(Records excerpted from a collection)

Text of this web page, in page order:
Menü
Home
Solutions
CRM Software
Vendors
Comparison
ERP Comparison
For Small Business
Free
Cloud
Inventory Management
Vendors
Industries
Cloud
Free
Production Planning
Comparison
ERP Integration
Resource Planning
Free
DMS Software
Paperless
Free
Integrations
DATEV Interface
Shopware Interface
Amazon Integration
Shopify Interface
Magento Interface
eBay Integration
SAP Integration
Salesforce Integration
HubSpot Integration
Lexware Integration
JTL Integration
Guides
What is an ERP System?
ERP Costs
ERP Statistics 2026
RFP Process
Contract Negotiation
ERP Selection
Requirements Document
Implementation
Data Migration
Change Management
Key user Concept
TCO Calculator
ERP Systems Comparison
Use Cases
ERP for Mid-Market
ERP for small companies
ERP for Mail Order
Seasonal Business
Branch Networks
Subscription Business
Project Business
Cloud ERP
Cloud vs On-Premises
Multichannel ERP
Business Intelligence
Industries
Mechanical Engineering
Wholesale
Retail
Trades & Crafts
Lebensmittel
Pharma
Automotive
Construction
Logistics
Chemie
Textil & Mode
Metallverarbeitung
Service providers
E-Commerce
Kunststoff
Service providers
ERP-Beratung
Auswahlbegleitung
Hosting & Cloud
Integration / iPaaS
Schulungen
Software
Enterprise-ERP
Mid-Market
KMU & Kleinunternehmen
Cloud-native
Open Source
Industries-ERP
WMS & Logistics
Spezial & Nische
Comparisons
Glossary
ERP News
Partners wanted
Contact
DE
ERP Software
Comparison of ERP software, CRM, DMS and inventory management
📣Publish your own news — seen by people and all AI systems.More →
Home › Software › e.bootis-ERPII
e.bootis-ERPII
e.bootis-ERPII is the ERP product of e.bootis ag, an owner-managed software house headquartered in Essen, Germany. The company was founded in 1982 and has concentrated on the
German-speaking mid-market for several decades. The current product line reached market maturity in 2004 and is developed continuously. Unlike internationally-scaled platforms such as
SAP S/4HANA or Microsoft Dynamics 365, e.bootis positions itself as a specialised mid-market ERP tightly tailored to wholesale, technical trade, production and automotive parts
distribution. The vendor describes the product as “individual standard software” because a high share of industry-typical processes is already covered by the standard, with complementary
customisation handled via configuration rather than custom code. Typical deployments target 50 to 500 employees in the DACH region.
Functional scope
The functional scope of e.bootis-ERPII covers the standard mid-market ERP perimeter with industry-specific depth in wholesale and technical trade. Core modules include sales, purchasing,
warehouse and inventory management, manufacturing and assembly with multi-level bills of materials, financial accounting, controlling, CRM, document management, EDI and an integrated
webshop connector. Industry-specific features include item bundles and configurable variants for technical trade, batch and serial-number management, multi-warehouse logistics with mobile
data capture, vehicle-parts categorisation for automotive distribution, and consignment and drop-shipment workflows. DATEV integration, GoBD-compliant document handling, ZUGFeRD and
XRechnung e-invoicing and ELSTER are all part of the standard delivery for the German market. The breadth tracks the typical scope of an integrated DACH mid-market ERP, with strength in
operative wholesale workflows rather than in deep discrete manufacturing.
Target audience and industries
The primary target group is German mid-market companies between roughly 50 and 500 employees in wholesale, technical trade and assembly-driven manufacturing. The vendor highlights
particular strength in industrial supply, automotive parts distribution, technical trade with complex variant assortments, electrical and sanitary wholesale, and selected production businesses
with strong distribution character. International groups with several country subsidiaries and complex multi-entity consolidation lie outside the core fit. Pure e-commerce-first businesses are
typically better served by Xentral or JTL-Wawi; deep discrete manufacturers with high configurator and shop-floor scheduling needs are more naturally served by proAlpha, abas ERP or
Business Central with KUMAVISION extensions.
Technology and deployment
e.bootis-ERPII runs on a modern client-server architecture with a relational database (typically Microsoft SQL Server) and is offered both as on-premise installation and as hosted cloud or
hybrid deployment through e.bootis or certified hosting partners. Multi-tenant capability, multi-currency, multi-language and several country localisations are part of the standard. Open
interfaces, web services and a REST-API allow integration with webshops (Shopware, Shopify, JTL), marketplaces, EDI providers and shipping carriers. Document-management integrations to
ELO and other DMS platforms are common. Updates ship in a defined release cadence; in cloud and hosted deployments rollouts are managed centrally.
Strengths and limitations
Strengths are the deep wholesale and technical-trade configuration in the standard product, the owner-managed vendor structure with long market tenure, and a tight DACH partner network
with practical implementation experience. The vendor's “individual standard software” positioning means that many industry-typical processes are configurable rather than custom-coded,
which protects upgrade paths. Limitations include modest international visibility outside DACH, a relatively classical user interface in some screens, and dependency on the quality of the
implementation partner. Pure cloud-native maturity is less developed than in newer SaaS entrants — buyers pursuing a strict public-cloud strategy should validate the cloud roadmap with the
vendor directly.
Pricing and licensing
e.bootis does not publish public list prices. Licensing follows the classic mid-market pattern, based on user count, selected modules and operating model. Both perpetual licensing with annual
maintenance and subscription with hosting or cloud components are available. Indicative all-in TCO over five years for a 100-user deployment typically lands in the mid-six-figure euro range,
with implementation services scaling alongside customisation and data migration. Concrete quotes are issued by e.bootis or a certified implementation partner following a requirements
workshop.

Exercise instructions: Reproduce all of the records exactly.

Response:
Text of this web page, in page order:
Menü
Home
Solutions
CRM Software
Vendors
Comparison
ERP Comparison
For Small Business
Free
Cloud
Inventory Management
Vendors
Industries
Cloud
Free
Production Planning
Comparison
ERP Integration
Resource Planning
Free
DMS Software
Paperless
Free
Integrations
DATEV Interface
Shopware Interface
Amazon Integration
Shopify Interface
Magento Interface
eBay Integration
SAP Integration
Salesforce Integration
HubSpot Integration
Lexware Integration
JTL Integration
Guides
What is an ERP System?
ERP Costs
ERP Statistics 2026
RFP Process
Contract Negotiation
ERP Selection
Requirements Document
Implementation
Data Migration
Change Management
Key user Concept
TCO Calculator
ERP Systems Comparison
Use Cases
ERP for Mid-Market
ERP for small companies
ERP for Mail Order
Seasonal Business
Branch Networks
Subscription Business
Project Business
Cloud ERP
Cloud vs On-Premises
Multichannel ERP
Business Intelligence
Industries
Mechanical Engineering
Wholesale
Retail
Trades & Crafts
Lebensmittel
Pharma
Automotive
Construction
Logistics
Chemie
Textil & Mode
Metallverarbeitung
Service providers
E-Commerce
Kunststoff
Service providers
ERP-Beratung
Auswahlbegleitung
Hosting & Cloud
Integration / iPaaS
Schulungen
Software
Enterprise-ERP
Mid-Market
KMU & Kleinunternehmen
Cloud-native
Open Source
Industries-ERP
WMS & Logistics
Spezial & Nische
Comparisons
Glossary
ERP News
Partners wanted
Contact
DE
ERP Software
Comparison of ERP software, CRM, DMS and inventory management
📣Publish your own news — seen by people and all AI systems.More →
Home › Software › e.bootis-ERPII
e.bootis-ERPII
e.bootis-ERPII is the ERP product of e.bootis ag, an owner-managed software house headquartered in Essen, Germany. The company was founded in 1982 and has concentrated on the
German-speaking mid-market for several decades. The current product line reached market maturity in 2004 and is developed continuously. Unlike internationally-scaled platforms such as
SAP S/4HANA or Microsoft Dynamics 365, e.bootis positions itself as a specialised mid-market ERP tightly tailored to wholesale, technical trade, production and automotive parts
distribution. The vendor describes the product as “individual standard software” because a high share of industry-typical processes is already covered by the standard, with complementary
customisation handled via configuration rather than custom code. Typical deployments target 50 to 500 employees in the DACH region.
Functional scope
The functional scope of e.bootis-ERPII covers the standard mid-market ERP perimeter with industry-specific depth in wholesale and technical trade. Core modules include sales, purchasing,
warehouse and inventory management, manufacturing and assembly with multi-level bills of materials, financial accounting, controlling, CRM, document management, EDI and an integrated
webshop connector. Industry-specific features include item bundles and configurable variants for technical trade, batch and serial-number management, multi-warehouse logistics with mobile
data capture, vehicle-parts categorisation for automotive distribution, and consignment and drop-shipment workflows. DATEV integration, GoBD-compliant document handling, ZUGFeRD and
XRechnung e-invoicing and ELSTER are all part of the standard delivery for the German market. The breadth tracks the typical scope of an integrated DACH mid-market ERP, with strength in
operative wholesale workflows rather than in deep discrete manufacturing.
Target audience and industries
The primary target group is German mid-market companies between roughly 50 and 500 employees in wholesale, technical trade and assembly-driven manufacturing. The vendor highlights
particular strength in industrial supply, automotive parts distribution, technical trade with complex variant assortments, electrical and sanitary wholesale, and selected production businesses
with strong distribution character. International groups with several country subsidiaries and complex multi-entity consolidation lie outside the core fit. Pure e-commerce-first businesses are
typically better served by Xentral or JTL-Wawi; deep discrete manufacturers with high configurator and shop-floor scheduling needs are more naturally served by proAlpha, abas ERP or
Business Central with KUMAVISION extensions.
Technology and deployment
e.bootis-ERPII runs on a modern client-server architecture with a relational database (typically Microsoft SQL Server) and is offered both as on-premise installation and as hosted cloud or
hybrid deployment through e.bootis or certified hosting partners. Multi-tenant capability, multi-currency, multi-language and several country localisations are part of the standard. Open
interfaces, web services and a REST-API allow integration with webshops (Shopware, Shopify, JTL), marketplaces, EDI providers and shipping carriers. Document-management integrations to
ELO and other DMS platforms are common. Updates ship in a defined release cadence; in cloud and hosted deployments rollouts are managed centrally.
Strengths and limitations
Strengths are the deep wholesale and technical-trade configuration in the standard product, the owner-managed vendor structure with long market tenure, and a tight DACH partner network
with practical implementation experience. The vendor's “individual standard software” positioning means that many industry-typical processes are configurable rather than custom-coded,
which protects upgrade paths. Limitations include modest international visibility outside DACH, a relatively classical user interface in some screens, and dependency on the quality of the
implementation partner. Pure cloud-native maturity is less developed than in newer SaaS entrants — buyers pursuing a strict public-cloud strategy should validate the cloud roadmap with the
vendor directly.
Pricing and licensing
e.bootis does not publish public list prices. Licensing follows the classic mid-market pattern, based on user count, selected modules and operating model. Both perpetual licensing with annual
maintenance and subscription with hosting or cloud components are available. Indicative all-in TCO over five years for a 100-user deployment typically lands in the mid-six-figure euro range,
with implementation services scaling alongside customisation and data migration. Concrete quotes are issued by e.bootis or a certified implementation partner following a requirements
workshop.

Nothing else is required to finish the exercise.